- **Requirement**: Among the entries, find the lines with the string "points" and copy them.

[Dataset excerpts]
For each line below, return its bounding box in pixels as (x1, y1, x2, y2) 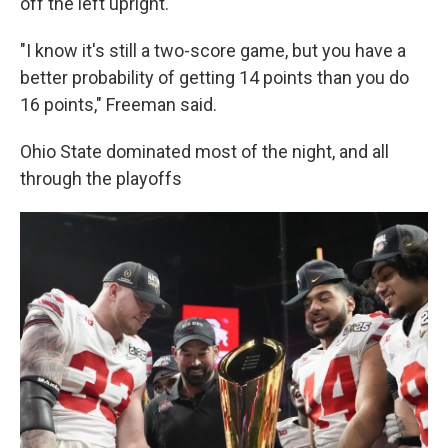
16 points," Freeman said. (20, 94, 217, 115)
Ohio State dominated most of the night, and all (20, 141, 389, 162)
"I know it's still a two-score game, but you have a (20, 40, 406, 61)
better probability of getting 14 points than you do (20, 67, 409, 88)
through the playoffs (20, 168, 182, 189)

- **Problem solution**:
16 points," Freeman said. (20, 94, 217, 115)
better probability of getting 14 points than you do (20, 67, 409, 88)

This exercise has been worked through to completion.